CoreWeave’s revenue hit approximately $1.2 billion, a significant jump from $300 million a year prior, although it faced a net loss of $290 million due to higher interest and infrastructure expenditures. This information was disclosed in a statement released on Tuesday.

Michael Intrator, co-founder and CEO, mentioned the company’s rapid expansion to meet a soaring demand for AI.

The most recent numbers show CoreWeave’s adjusted net losses rising to about $131 million, despite generating an adjusted operating profit of $200 million, reflecting increased operating costs and stock-based compensation. The revenue backlog now stands at around $30 billion, which includes several performance obligations and amounts expected to be recognized in future periods.
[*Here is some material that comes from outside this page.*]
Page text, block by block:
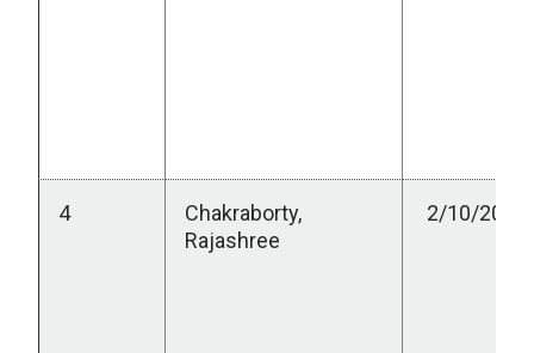
4
Chakraborty,
Rajashree
2/10/2023

Even with positive earnings reports, investor sentiments dipped, leading to CoreWeave’s stock trading down over 10% during post-market hours.

narrows the lead

Some analysts caution that the fragile financial framework underlying CoreWeave’s growth could be obscured by the thin margins and GPU depreciation assumptions.
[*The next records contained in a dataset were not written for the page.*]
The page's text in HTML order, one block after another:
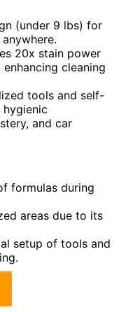
(under 9 lbs) for
20x stain power
cleaning
tools and self-
and car
formulas during
areas due to its
setup of tools and
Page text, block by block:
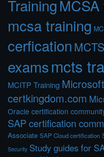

“The quarterly adjusted operating profit margin was a mere 16%, which doesn’t bode well for a capital-intensive operation,” noted Jeffrey Emmanuel, CEO of Pastel Network, a blockchain infrastructure firm. “They are depreciating all H-100 GPUs linearly, assuming a six-year lifespan.”

Emmanuel added that CoreWeave’s machines currently remain competitive in terms of price and performance, but points out that the gap is narrowing as competitors advance in technology.

Ram Kumar, a contributor to the decentralized AI platform Openledger, mentioned, “CoreWeave initially gained an edge by securing Nvidia’s latest GPUs first, but that advantage is dwindling as rivals catch up.”

He warned that without quicker margin growth and locking in usage, CoreWeave risks slipping from high-growth status to serving infrastructure with low returns, especially amid price competition.

With limited operating margins and significant fixed costs, CoreWeave faces heightened vulnerability compared to various hyperscalers, Kumar further remarked. “Any slowdown in AI training budgets or customer integration could quickly tighten cash flows. Long-term contracts and software loyalty will be crucial for resilience.”

Additionally, there are concerns regarding CoreWeave’s accounting. Emmanuel argued that the depreciation methods applied may not accurately reflect reality, suggesting that their financial position might appear stronger than it is.

CoreWeave has yet to respond to requests for comments on the matter.